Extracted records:
= = = = =

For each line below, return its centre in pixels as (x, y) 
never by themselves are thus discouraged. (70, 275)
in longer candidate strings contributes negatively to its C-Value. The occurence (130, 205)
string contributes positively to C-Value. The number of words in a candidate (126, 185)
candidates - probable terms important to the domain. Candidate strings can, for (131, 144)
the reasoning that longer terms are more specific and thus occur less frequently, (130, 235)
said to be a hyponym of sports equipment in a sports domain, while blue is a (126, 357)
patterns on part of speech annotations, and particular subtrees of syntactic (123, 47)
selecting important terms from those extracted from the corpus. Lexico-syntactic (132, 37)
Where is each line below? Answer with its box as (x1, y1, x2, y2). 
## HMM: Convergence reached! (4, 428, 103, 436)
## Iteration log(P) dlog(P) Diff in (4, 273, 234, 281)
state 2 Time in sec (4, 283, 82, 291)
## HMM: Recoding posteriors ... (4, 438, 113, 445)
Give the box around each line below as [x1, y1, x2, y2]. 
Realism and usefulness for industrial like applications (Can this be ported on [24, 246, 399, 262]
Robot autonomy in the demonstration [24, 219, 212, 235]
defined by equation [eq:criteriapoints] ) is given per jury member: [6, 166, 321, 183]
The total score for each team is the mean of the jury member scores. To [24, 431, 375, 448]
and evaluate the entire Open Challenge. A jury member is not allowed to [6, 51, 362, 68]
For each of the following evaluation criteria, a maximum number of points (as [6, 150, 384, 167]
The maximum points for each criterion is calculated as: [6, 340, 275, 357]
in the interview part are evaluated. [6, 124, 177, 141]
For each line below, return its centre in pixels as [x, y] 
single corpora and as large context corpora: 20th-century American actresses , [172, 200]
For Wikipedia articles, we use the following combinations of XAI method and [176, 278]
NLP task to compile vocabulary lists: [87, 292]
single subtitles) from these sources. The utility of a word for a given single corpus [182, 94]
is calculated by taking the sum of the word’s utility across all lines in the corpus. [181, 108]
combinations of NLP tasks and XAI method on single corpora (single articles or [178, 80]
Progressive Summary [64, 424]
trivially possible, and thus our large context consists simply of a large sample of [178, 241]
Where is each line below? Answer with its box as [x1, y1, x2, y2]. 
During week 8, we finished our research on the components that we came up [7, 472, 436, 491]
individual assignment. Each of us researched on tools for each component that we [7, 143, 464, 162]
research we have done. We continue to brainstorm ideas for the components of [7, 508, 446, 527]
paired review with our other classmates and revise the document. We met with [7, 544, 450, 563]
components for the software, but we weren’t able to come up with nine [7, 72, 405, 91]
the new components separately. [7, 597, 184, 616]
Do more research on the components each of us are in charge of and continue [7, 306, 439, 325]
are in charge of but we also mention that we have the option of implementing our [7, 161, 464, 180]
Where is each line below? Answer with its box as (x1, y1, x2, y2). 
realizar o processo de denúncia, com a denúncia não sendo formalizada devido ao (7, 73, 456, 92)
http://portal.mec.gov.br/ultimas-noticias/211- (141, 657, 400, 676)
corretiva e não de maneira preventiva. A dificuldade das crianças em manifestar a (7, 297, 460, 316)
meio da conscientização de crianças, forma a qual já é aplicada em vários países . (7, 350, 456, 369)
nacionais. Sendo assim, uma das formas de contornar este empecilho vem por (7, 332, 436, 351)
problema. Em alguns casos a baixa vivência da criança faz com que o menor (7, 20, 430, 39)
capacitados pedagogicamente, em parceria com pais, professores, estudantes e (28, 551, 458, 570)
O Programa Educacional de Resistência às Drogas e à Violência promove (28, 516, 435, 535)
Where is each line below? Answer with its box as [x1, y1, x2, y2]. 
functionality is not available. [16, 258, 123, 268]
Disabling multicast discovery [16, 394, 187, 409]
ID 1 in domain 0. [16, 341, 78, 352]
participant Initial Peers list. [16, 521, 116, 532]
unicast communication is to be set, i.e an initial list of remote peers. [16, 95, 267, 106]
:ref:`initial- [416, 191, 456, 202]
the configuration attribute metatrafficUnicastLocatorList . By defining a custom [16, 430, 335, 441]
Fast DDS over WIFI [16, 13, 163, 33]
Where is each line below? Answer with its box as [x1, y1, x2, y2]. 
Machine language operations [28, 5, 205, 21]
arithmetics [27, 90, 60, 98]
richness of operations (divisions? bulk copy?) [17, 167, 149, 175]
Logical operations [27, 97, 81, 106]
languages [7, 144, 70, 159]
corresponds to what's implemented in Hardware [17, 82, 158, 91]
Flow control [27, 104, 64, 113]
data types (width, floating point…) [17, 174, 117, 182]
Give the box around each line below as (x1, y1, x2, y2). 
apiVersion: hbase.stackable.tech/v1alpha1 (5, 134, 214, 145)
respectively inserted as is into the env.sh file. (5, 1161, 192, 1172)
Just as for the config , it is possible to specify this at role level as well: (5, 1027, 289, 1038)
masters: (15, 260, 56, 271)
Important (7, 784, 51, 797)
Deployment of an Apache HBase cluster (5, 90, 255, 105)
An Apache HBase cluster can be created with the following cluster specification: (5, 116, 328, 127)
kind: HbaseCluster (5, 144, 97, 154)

= = = = =

TASK DIRECTIONS:
Nothing in the data may change. Give it again in full.

FINAL ANSWER:
For each line below, return its centre in pixels as (x, y) 
never by themselves are thus discouraged. (70, 275)
in longer candidate strings contributes negatively to its C-Value. The occurence (130, 205)
string contributes positively to C-Value. The number of words in a candidate (126, 185)
candidates - probable terms important to the domain. Candidate strings can, for (131, 144)
the reasoning that longer terms are more specific and thus occur less frequently, (130, 235)
said to be a hyponym of sports equipment in a sports domain, while blue is a (126, 357)
patterns on part of speech annotations, and particular subtrees of syntactic (123, 47)
selecting important terms from those extracted from the corpus. Lexico-syntactic (132, 37)
Where is each line below? Answer with its box as (x1, y1, x2, y2). 
## HMM: Convergence reached! (4, 428, 103, 436)
## Iteration log(P) dlog(P) Diff in (4, 273, 234, 281)
state 2 Time in sec (4, 283, 82, 291)
## HMM: Recoding posteriors ... (4, 438, 113, 445)
Give the box around each line below as [x1, y1, x2, y2]. 
Realism and usefulness for industrial like applications (Can this be ported on [24, 246, 399, 262]
Robot autonomy in the demonstration [24, 219, 212, 235]
defined by equation [eq:criteriapoints] ) is given per jury member: [6, 166, 321, 183]
The total score for each team is the mean of the jury member scores. To [24, 431, 375, 448]
and evaluate the entire Open Challenge. A jury member is not allowed to [6, 51, 362, 68]
For each of the following evaluation criteria, a maximum number of points (as [6, 150, 384, 167]
The maximum points for each criterion is calculated as: [6, 340, 275, 357]
in the interview part are evaluated. [6, 124, 177, 141]
For each line below, return its centre in pixels as [x, y] 
single corpora and as large context corpora: 20th-century American actresses , [172, 200]
For Wikipedia articles, we use the following combinations of XAI method and [176, 278]
NLP task to compile vocabulary lists: [87, 292]
single subtitles) from these sources. The utility of a word for a given single corpus [182, 94]
is calculated by taking the sum of the word’s utility across all lines in the corpus. [181, 108]
combinations of NLP tasks and XAI method on single corpora (single articles or [178, 80]
Progressive Summary [64, 424]
trivially possible, and thus our large context consists simply of a large sample of [178, 241]
Where is each line below? Answer with its box as [x1, y1, x2, y2]. 
During week 8, we finished our research on the components that we came up [7, 472, 436, 491]
individual assignment. Each of us researched on tools for each component that we [7, 143, 464, 162]
research we have done. We continue to brainstorm ideas for the components of [7, 508, 446, 527]
paired review with our other classmates and revise the document. We met with [7, 544, 450, 563]
components for the software, but we weren’t able to come up with nine [7, 72, 405, 91]
the new components separately. [7, 597, 184, 616]
Do more research on the components each of us are in charge of and continue [7, 306, 439, 325]
are in charge of but we also mention that we have the option of implementing our [7, 161, 464, 180]
Where is each line below? Answer with its box as (x1, y1, x2, y2). 
realizar o processo de denúncia, com a denúncia não sendo formalizada devido ao (7, 73, 456, 92)
http://portal.mec.gov.br/ultimas-noticias/211- (141, 657, 400, 676)
corretiva e não de maneira preventiva. A dificuldade das crianças em manifestar a (7, 297, 460, 316)
meio da conscientização de crianças, forma a qual já é aplicada em vários países . (7, 350, 456, 369)
nacionais. Sendo assim, uma das formas de contornar este empecilho vem por (7, 332, 436, 351)
problema. Em alguns casos a baixa vivência da criança faz com que o menor (7, 20, 430, 39)
capacitados pedagogicamente, em parceria com pais, professores, estudantes e (28, 551, 458, 570)
O Programa Educacional de Resistência às Drogas e à Violência promove (28, 516, 435, 535)
Where is each line below? Answer with its box as [x1, y1, x2, y2]. 
functionality is not available. [16, 258, 123, 268]
Disabling multicast discovery [16, 394, 187, 409]
ID 1 in domain 0. [16, 341, 78, 352]
participant Initial Peers list. [16, 521, 116, 532]
unicast communication is to be set, i.e an initial list of remote peers. [16, 95, 267, 106]
:ref:`initial- [416, 191, 456, 202]
the configuration attribute metatrafficUnicastLocatorList . By defining a custom [16, 430, 335, 441]
Fast DDS over WIFI [16, 13, 163, 33]
Where is each line below? Answer with its box as [x1, y1, x2, y2]. 
Machine language operations [28, 5, 205, 21]
arithmetics [27, 90, 60, 98]
richness of operations (divisions? bulk copy?) [17, 167, 149, 175]
Logical operations [27, 97, 81, 106]
languages [7, 144, 70, 159]
corresponds to what's implemented in Hardware [17, 82, 158, 91]
Flow control [27, 104, 64, 113]
data types (width, floating point…) [17, 174, 117, 182]
Give the box around each line below as (x1, y1, x2, y2). 
apiVersion: hbase.stackable.tech/v1alpha1 (5, 134, 214, 145)
respectively inserted as is into the env.sh file. (5, 1161, 192, 1172)
Just as for the config , it is possible to specify this at role level as well: (5, 1027, 289, 1038)
masters: (15, 260, 56, 271)
Important (7, 784, 51, 797)
Deployment of an Apache HBase cluster (5, 90, 255, 105)
An Apache HBase cluster can be created with the following cluster specification: (5, 116, 328, 127)
kind: HbaseCluster (5, 144, 97, 154)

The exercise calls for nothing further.